In producing such an electroconductive film, it is necessary to meet the requirements of conductivity and transparency. In addition to the foregoing, it is necessary that films having a thickness as thin as possible can be obtained in order to retain a more excellent transparency and exhibit a flexibility, and that the sheet-shaped film having a strength sufficient to occur no rupture in process steps can be continuously produced.
Further, in industrial fields of electronic equipments, such as computers and instruments, it is necessary to use an electroconductive film having the functions of static electricity shielding and electromagnetic wave-shielding in an assembly step and the like. While transparency is not necessarily required in these uses, the sufficient conductivity and the product strength are required. Further, it is desired that the sheet-shaped film is continuously produced.

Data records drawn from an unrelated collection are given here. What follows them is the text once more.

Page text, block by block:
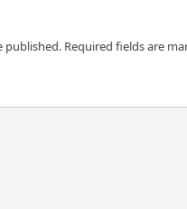
published. Required fields are
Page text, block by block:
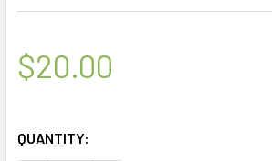
$20.00
QUANTITY:
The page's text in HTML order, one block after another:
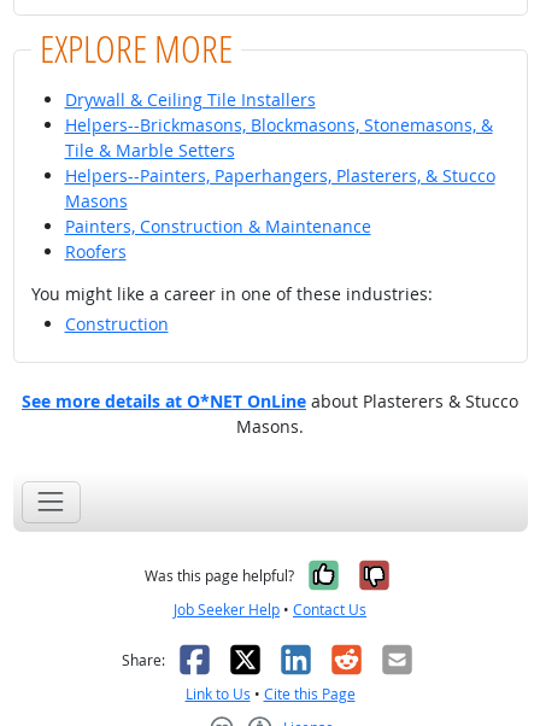
EXPLORE MORE
Drywall & Ceiling Tile Installers
Helpers--Brickmasons, Blockmasons, Stonemasons, &
Tile & Marble Setters
Helpers--Painters, Paperhangers, Plasterers, & Stucco
Masons
Painters, Construction & Maintenance
Roofers
You might like a career in one of these industries:
Construction
See more details at O*NET OnLine about Plasterers & Stucco
Masons.
Was this page helpful? Yes, it was
No, it was
Job Seeker Help • Contact Us
Share: Facebook
X LinkedIn
RedditEmail
Link to Us • Cite this Page
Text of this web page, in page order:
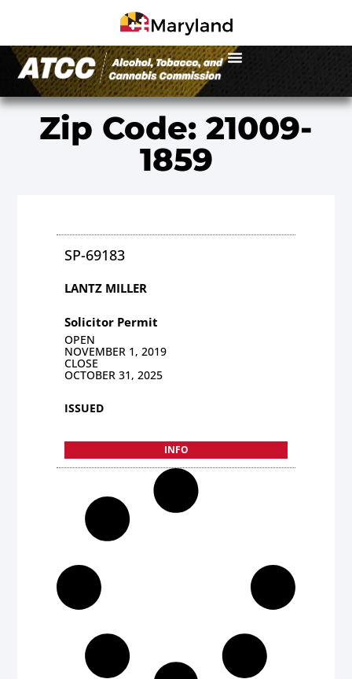
Zip Code: 21009-
1859
SP-69183
LANTZ MILLER
Solicitor Permit
OPEN
NOVEMBER 1, 2019
CLOSE
OCTOBER 31, 2025
ISSUED
INFO
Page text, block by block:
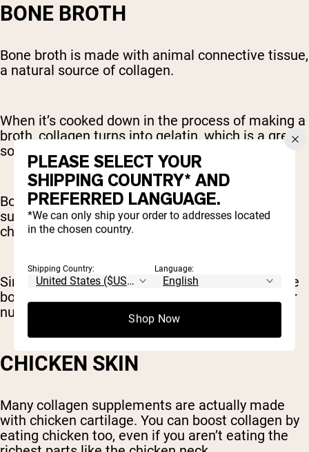
BONE BROTH
Bone broth is made with animal connective tissue,
a natural source of collagen.
When it’s cooked down in the process of making a
broth, collagen turns into gelatin, which is a great
source of collagen-producing amino acids.
Bone broth is also rich in other compounds that
support joint health, like glucosamine and
chondroitin.
Simmering bones and connective tissue to make
bone broth releases these compounds and other
nutrients, making them easier to absorb.
CHICKEN SKIN
Many collagen supplements are actually made
with chicken cartilage. You can boost collagen by
eating chicken too, even if you aren’t eating the
PLEASE SELECT YOUR
SHIPPING COUNTRY* AND
PREFERRED LANGUAGE.
*We can only ship your order to addresses located
in the chosen country.
Shipping Country: Language:
Shop Now
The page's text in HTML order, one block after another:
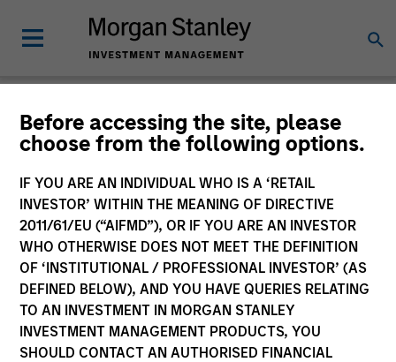
Before accessing the site, please
choose from the following options.
IF YOU ARE AN INDIVIDUAL WHO IS A ‘RETAIL
INVESTOR’ WITHIN THE MEANING OF DIRECTIVE
2011/61/EU (“AIFMD”), OR IF YOU ARE AN INVESTOR
WHO OTHERWISE DOES NOT MEET THE DEFINITION
OF ‘INSTITUTIONAL / PROFESSIONAL INVESTOR’ (AS
DEFINED BELOW), AND YOU HAVE QUERIES RELATING
TO AN INVESTMENT IN MORGAN STANLEY
INVESTMENT MANAGEMENT PRODUCTS, YOU
SHOULD CONTACT AN AUTHORISED FINANCIAL
Insights
All
371 of 371Results
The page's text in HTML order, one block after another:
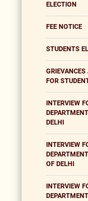
ELECTION
FEE NOTICE
STUDENTS
GRIEVANCES
FOR
INTERVIEW
DELHI
INTERVIEW
OF DELHI
INTERVIEW
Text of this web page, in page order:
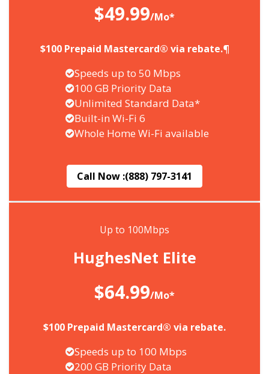
$49.99/Mo*
$100 Prepaid Mastercard® via rebate.¶
Speeds up to 50 Mbps
100 GB Priority Data
Unlimited Standard Data*
Built-in Wi-Fi 6
Whole Home Wi-Fi available
Call Now :(888) 797-3141
Up to 100Mbps
HughesNet Elite
$64.99/Mo*
$100 Prepaid Mastercard® via rebate.
Speeds up to 100 Mbps
200 GB Priority Data
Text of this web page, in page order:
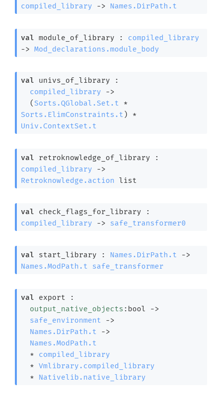
compiled_library
-> Names.DirPath.t
val module_of_library : compiled_library
-> Mod_declarations.module_body
val univs_of_library :
compiled_library
->
( Sorts.QGlobal.Set.t
Sorts.ElimConstraints.t )
Univ.ContextSet.t
val
compiled_library
->
Retroknowledge.action list
val
compiled_library
-> safe_transformer0
val start_library : Names.DirPath.t
->
Names.ModPath.t
safe_transformer
val export :
output_native_objects :bool ->
safe_environment
->
Names.DirPath.t
->
Names.ModPath.t
  *
compiled_library
  *
Vmlibrary.compiled_library
  *
Nativelib.native_library
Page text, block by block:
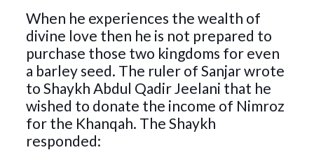
When he experiences the wealth of
divine love then he is not prepared to
purchase those two kingdoms for even
a barley seed. The ruler of Sanjar wrote
to Shaykh Abdul Qadir Jeelani that he
wished to donate the income of Nimroz
for the Khanqah. The Shaykh
responded:

Heretofore, there has been proposed a process for manufacturing an electrocondutive polyolefin material which comprises the steps of incorporating carbon fibers into a pulp of a polyolefin-based material to form a paper stock, and thermally setting the sheet material by heating to a temperature above the melting point of the polyolefin component. (Japanese Patent Publication No. 13214/1977 corresponding to British Pat. No. 1,410,107.)

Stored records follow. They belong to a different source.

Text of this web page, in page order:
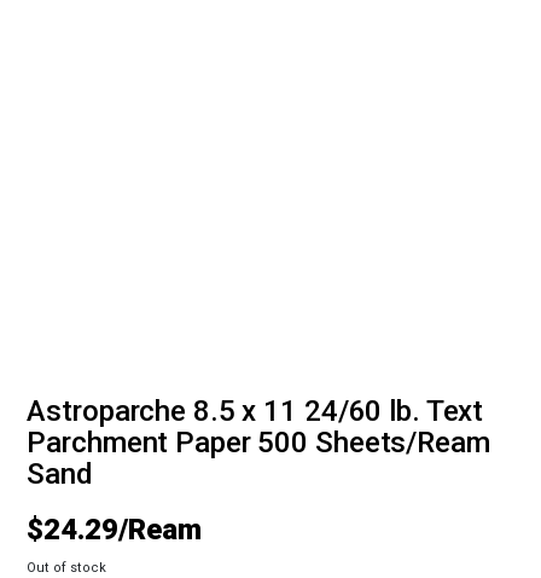
Astroparche 8.5 x 11 24/60 lb. Text
Parchment Paper 500 Sheets/Ream
Sand
$24.29
Out of stock
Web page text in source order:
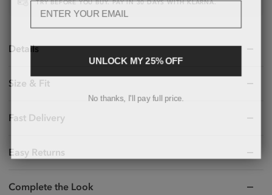
TRY BEFORE YOU BUY. PAY IN 30 DAYS WITH KLARNA.
Details
Size & Fit
Fast Delivery
Easy Returns
Complete the Look
UNLOCK MY 25% OFF
No thanks, I'll pay full price.
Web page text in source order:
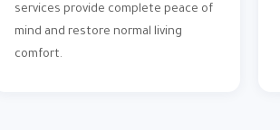
services provide complete peace of
mind and restore normal living
comfort.
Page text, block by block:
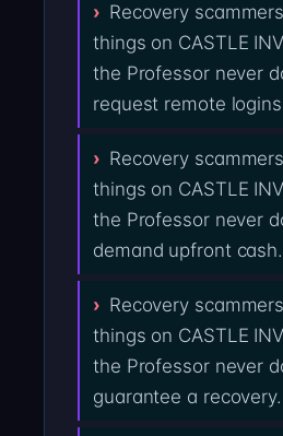
Recovery
things on CASTLE
the Professor never
request remote
Recovery
things on CASTLE
the Professor never
demand upfront cash.
Recovery
things on CASTLE
the Professor never
guarantee a recovery.
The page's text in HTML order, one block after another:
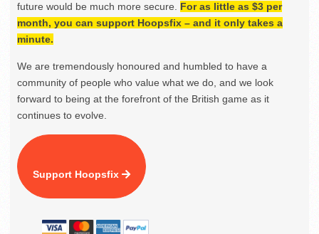
future would be much more secure. For as little as $3 per
month, you can support Hoopsfix – and it only takes a
minute.
We are tremendously honoured and humbled to have a
community of people who value what we do, and we look
forward to being at the forefront of the British game as it
continues to evolve.
Support Hoopsfix
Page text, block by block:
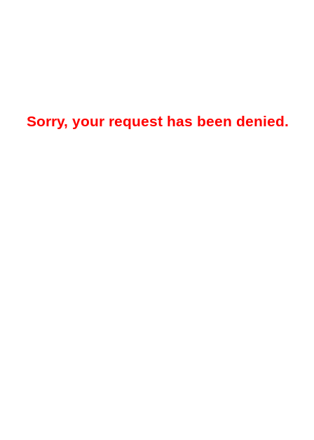
Sorry, your request has been denied.
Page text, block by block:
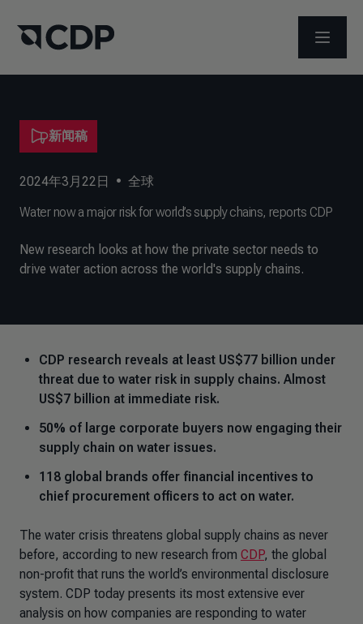
打开菜单
新闻稿
2024年3月22日 • 全球
Water now a major risk for world’s supply chains, reports CDP
New research looks at how the private sector needs to
drive water action across the world's supply chains.
CDP research reveals at least US$77 billion under
threat due to water risk in supply chains. Almost
US$7 billion at immediate risk.
50% of large corporate buyers now engaging their
supply chain on water issues.
118 global brands offer financial incentives to
chief procurement officers to act on water.
The water crisis threatens global supply chains as never
before, according to new research from CDP, the global
non-profit that runs the world’s environmental disclosure
system. CDP today presents its most extensive ever
analysis on how companies are responding to water
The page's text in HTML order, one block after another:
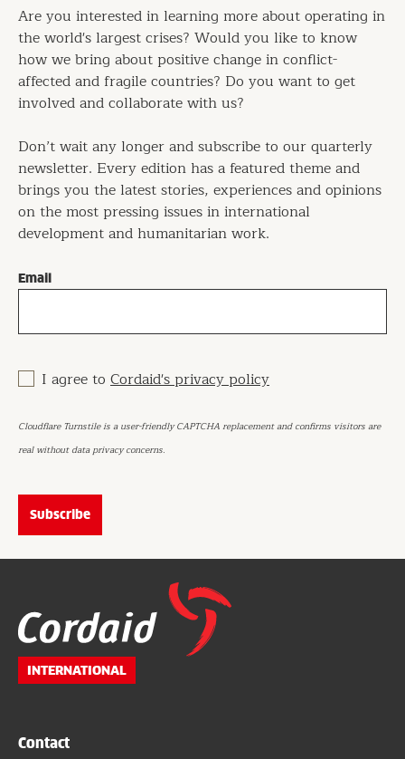
Are you interested in learning more about operating in
the world's largest crises? Would you like to know
how we bring about positive change in conflict-
affected and fragile countries? Do you want to get
involved and collaborate with us?
Don’t wait any longer and subscribe to our quarterly
newsletter. Every edition has a featured theme and
brings you the latest stories, experiences and opinions
on the most pressing issues in international
development and humanitarian work.
Email
I agree to Cordaid's privacy policy
Cloudflare Turnstile is a user-friendly CAPTCHA replacement and confirms visitors are
real without data privacy concerns.
footer
INTERNATIONAL
Contact
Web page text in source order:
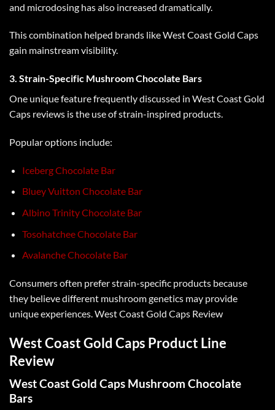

Further, there has been also proposed a process wherein carbon fibers are replaced by stainless steel fibers. (Japanese Patent Publication No. 41760/1981)
According to our experiments, the following has been found. When an electoconductive film consisting of polyolefinic synthetic pulp and carbon fibers or stainless steel fibers is produced, the polyolefinic synthetic pulp has not substantially physical or chemical bonding properties and therefore the tensile strength, tear strength and surface strength of the resulting sheet material are low. Further, the film can be broken in steps before thermal setting of polyolefin. Thus, it is practically difficult to continuously produce the sheet-shaped film while winding it. Furthermore, it was impossible to produce a product which is a thin film having a small basis weight and which has a sufficient conductivity and a high strength.

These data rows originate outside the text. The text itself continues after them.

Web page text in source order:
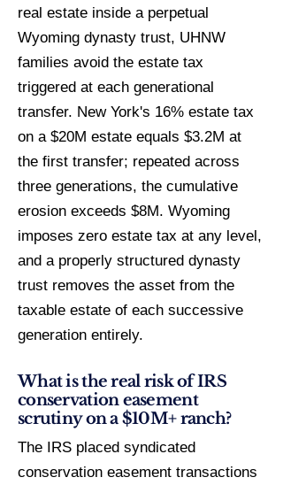
real estate inside a perpetual
Wyoming dynasty trust, UHNW
families avoid the estate tax
triggered at each generational
transfer. New York's 16% estate tax
on a $20M estate equals $3.2M at
the first transfer; repeated across
three generations, the cumulative
erosion exceeds $8M. Wyoming
imposes zero estate tax at any level,
and a properly structured dynasty
trust removes the asset from the
taxable estate of each successive
generation entirely.
What is the real risk of IRS
conservation easement
scrutiny on a $10M+ ranch?
The IRS placed syndicated
conservation easement transactions
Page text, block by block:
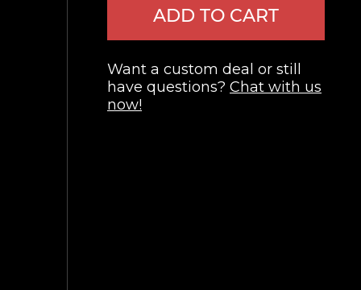
ADD TO CART
Want a custom deal or still
have questions? Chat with us
now!
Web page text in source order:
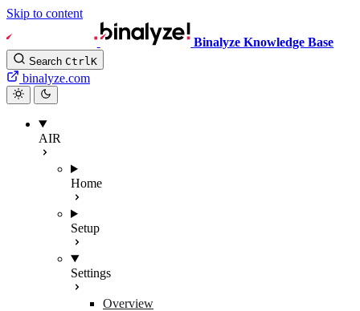
Skip to content
Binalyze Knowledge Base
Search CtrlK
binalyze.com
AIR
Home
Setup
Settings
Overview
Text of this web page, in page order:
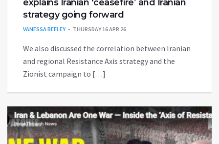
explains Iranian ‘ceasefire’ and Iranian
strategy going forward
VANESSA BEELEY THURSDAY 16 APR 26
We also discussed the correlation between Iranian
and regional Resistance Axis strategy and the
Zionist campaign to […]
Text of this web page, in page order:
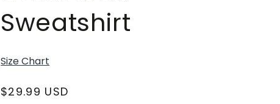
Sweatshirt
Size Chart
Regular
$29.99 USD

In order to compensate the shortage in strength, a single component binder such as hot water-soluble polyvinyl alcohol fibrous binder may be used in combination with the synthetic pulp. However, the melting point of the binder is too low and therefore the molten binder can adhere to the dryer of a paper machine. The foregoing tends to occur the adhesion of tailing onto the sheet, generation of holes and the breakage of paper, and therefore such a process is not preferred.
While the high strength can be obtained by melting the polyolefinic synthetic pulp at a dry part without using any reinforcing agent, many problems take place.
For example, the synthetic pulp exhibits a surface lifting immediately before the pulp melts, and heat melting becomes non-uniform. Further, partial elongation and wrinkle are generated. Eventually, it is impossible to obtain a film having a low basis weight and a high precision.
We have carried out studies in order to overcome the problems of the prior art processes. It has now been found that an electroconductive film having an excellent strength can be continuously produced by incorporating thermoplastic composite fibers described hereinafter into a polyolefinic synthetic pulp to form a paper stock, utilizing the characteristics of such composite fibers and controlling the heating temperature in process steps. We have now found optimum production conditions by means of experiments.